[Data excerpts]

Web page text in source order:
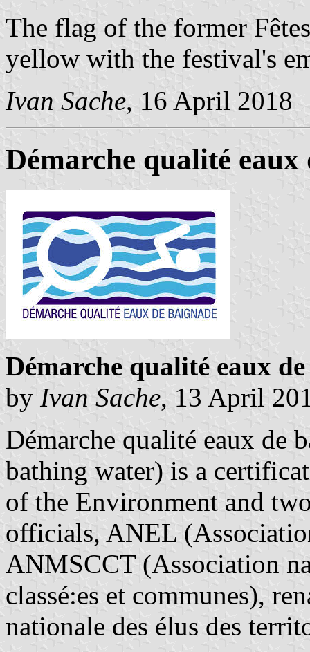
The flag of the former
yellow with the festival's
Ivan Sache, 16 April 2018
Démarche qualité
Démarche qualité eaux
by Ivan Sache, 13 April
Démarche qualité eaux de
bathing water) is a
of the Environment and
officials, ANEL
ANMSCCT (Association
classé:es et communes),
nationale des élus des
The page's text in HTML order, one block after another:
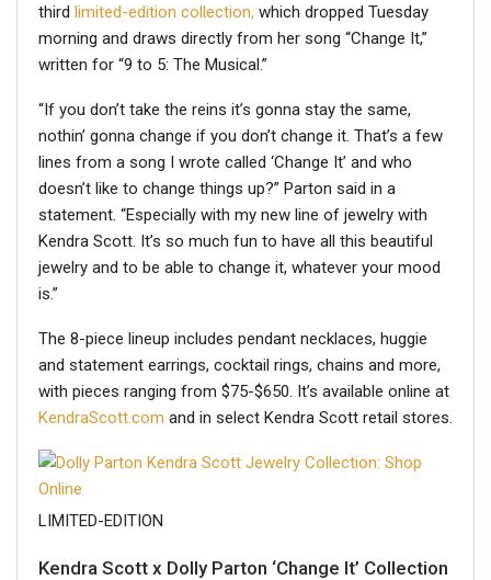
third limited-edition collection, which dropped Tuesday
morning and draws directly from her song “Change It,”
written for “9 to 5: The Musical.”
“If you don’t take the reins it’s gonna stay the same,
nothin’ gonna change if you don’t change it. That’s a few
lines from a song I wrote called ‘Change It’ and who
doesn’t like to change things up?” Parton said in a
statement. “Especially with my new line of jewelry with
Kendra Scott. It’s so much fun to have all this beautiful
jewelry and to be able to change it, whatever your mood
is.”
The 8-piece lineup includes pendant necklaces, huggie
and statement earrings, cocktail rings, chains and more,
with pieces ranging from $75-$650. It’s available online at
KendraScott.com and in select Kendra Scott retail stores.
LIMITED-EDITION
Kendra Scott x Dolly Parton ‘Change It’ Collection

● INSTRUCTIONS FOR THE TASK
Pictures stay out. Repeat only the lines from the beginning of the data through the line that has "nationale des élus des".

● THE COMPLETED TASK
Web page text in source order:
The flag of the former
yellow with the festival's
Ivan Sache, 16 April 2018
Démarche qualité
Démarche qualité eaux
by Ivan Sache, 13 April
Démarche qualité eaux de
bathing water) is a
of the Environment and
officials, ANEL
ANMSCCT (Association
classé:es et communes),
nationale des élus des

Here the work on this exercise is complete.